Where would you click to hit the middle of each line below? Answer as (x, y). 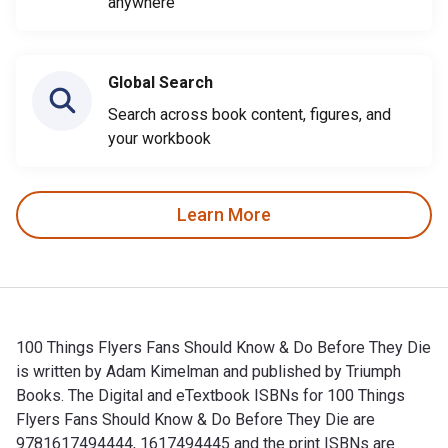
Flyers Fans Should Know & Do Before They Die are (195, 419)
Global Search (160, 82)
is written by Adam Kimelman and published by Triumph (208, 371)
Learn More (224, 215)
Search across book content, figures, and (249, 114)
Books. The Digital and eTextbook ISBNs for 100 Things (210, 395)
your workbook (159, 138)
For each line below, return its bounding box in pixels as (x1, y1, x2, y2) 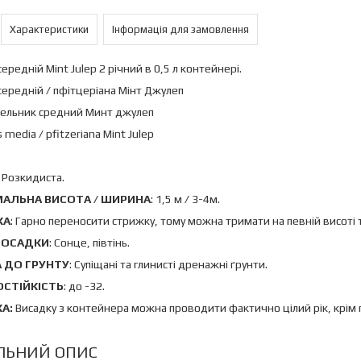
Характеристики (10, 23, 89, 35)
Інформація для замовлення (112, 23, 249, 35)
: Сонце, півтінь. (49, 236, 130, 249)
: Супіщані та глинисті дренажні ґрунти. (69, 258, 268, 271)
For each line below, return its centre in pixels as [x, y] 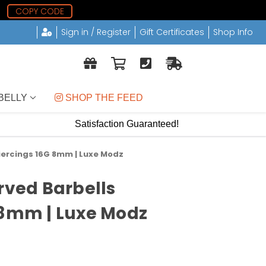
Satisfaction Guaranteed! [126, 124]
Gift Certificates [172, 32]
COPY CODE [39, 11]
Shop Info [233, 32]
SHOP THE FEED [103, 98]
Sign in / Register [96, 32]
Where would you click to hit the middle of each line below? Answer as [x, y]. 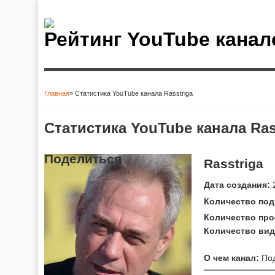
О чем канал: [231, 258]
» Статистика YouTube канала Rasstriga [131, 93]
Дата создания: [237, 184]
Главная [57, 93]
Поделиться [83, 158]
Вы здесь [75, 103]
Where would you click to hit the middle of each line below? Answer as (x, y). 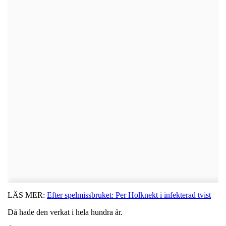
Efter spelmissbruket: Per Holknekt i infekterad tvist (129, 195)
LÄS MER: (27, 195)
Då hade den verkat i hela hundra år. (65, 212)
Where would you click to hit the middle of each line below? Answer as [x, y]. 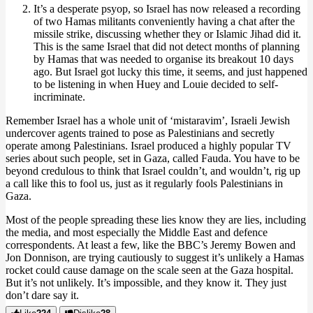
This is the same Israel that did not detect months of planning [167, 46]
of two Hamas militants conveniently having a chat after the [164, 21]
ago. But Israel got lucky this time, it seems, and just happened [170, 72]
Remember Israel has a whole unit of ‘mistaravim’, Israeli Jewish [148, 121]
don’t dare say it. [42, 295]
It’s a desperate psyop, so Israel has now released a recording [167, 9]
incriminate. [59, 97]
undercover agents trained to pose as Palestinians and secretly [140, 133]
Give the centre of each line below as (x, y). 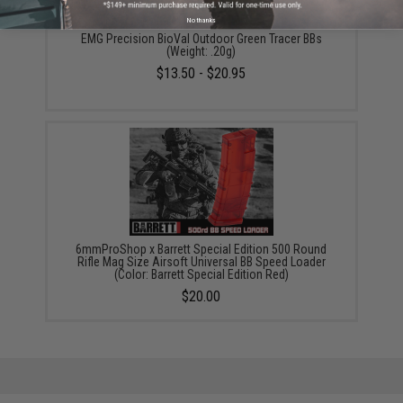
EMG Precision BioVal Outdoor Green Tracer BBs (201, 38)
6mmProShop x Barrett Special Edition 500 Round (201, 249)
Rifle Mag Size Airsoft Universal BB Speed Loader (201, 261)
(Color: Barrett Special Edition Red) (201, 274)
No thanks (201, 19)
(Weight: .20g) (201, 51)
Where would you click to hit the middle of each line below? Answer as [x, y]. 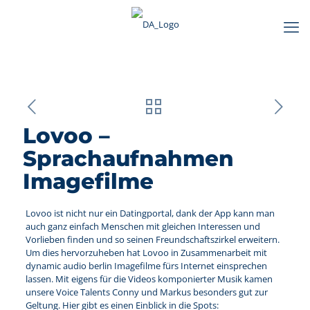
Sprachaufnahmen [128, 158]
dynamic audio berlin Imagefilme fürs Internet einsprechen [146, 266]
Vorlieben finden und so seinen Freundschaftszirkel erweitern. [152, 239]
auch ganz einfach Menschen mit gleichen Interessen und [143, 226]
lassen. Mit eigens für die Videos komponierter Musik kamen [149, 279]
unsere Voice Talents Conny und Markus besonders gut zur [146, 292]
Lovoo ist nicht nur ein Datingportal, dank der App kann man [150, 213]
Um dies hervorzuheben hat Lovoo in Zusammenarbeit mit [146, 253]
========================
**EXERCISE DIRECTIONS**
Your output should be the lines above from the one that contains "incriminate. [59, 97]" through the one that contains "unsere Voice Talents", word for word, with pictures left out.

**SOLVED PROBLEM**
incriminate. [59, 97]
undercover agents trained to pose as Palestinians and secretly [140, 133]
Give the centre of each line below as (x, y). 
EMG Precision BioVal Outdoor Green Tracer BBs (201, 38)
6mmProShop x Barrett Special Edition 500 Round (201, 249)
Rifle Mag Size Airsoft Universal BB Speed Loader (201, 261)
(Color: Barrett Special Edition Red) (201, 274)
No thanks (201, 19)
(Weight: .20g) (201, 51)
Where would you click to hit the middle of each line below? Answer as [x, y]. 
Sprachaufnahmen [128, 158]
dynamic audio berlin Imagefilme fürs Internet einsprechen [146, 266]
Vorlieben finden und so seinen Freundschaftszirkel erweitern. [152, 239]
auch ganz einfach Menschen mit gleichen Interessen und [143, 226]
lassen. Mit eigens für die Videos komponierter Musik kamen [149, 279]
unsere Voice Talents Conny und Markus besonders gut zur [146, 292]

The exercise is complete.